One downside of this strategy is that the anonymity set shrinks over time. If you mint at block 20,000,000, then your anonymity set is all accounts with ETH and no transactions where the ETH was transferred into the account after this change goes live and before block 20,000,000. However, over time the set of accounts where the ETH doesn’t move will trend towards only those which were actual burns, thus your anonymity set ends up (eventually) being similar to contract layer tools like Tornado.

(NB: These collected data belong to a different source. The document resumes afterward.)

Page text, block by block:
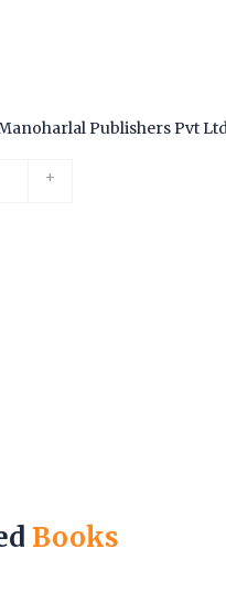
Publishers Pvt
+
Books
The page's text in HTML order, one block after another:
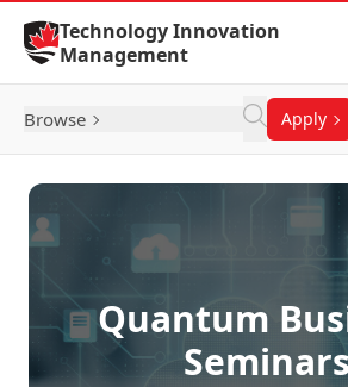
Skip to Content
Technology Innovation
Management
Browse Apply
Quantum
Seminars
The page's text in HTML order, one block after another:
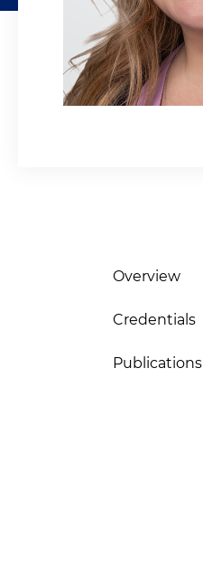
Overview
Credentials
Publications

The one exception is ETH that is mistakenly sent to a wrong address (e.g., typo). This ETH will stay in your anonymity set forever. Unfortunately for this protocol (and fortunately for everyone else) the number people who accidentally burn their ETH by sending to a non-existent account is quite small. Losing private keys is slightly more common, but still pretty rare and such accounts usually have transactions.

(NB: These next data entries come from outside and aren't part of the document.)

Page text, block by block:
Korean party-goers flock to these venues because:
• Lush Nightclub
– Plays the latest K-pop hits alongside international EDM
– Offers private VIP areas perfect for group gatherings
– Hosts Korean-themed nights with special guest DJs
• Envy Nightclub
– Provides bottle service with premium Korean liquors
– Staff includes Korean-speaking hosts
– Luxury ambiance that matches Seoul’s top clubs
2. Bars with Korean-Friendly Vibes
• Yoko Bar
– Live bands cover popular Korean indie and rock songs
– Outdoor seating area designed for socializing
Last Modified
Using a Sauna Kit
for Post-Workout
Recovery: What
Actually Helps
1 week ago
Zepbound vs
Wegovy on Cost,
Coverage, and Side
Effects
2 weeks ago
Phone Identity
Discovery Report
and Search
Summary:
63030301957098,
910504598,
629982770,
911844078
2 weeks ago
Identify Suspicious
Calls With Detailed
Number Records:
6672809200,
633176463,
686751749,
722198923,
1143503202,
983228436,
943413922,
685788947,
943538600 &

That being said, this protocol still provides some amount of plausible deniability in that you can claim that ETH you burned was either sent to a wrong address, you lost the keys, or you have the keys but are unwilling to share them. Unlike Tornado, burning your ETH through this protocol doesn’t give away that you used the protocol at all. Only withdrawing proves that you used the protocol in the past.

1 Like

If this is going to be implemented on the base layer, then I think the best option is to not rely on EVM-providen roots, and build and maintain an additional tree with a ZK-friendly hash function on Ethereum clients.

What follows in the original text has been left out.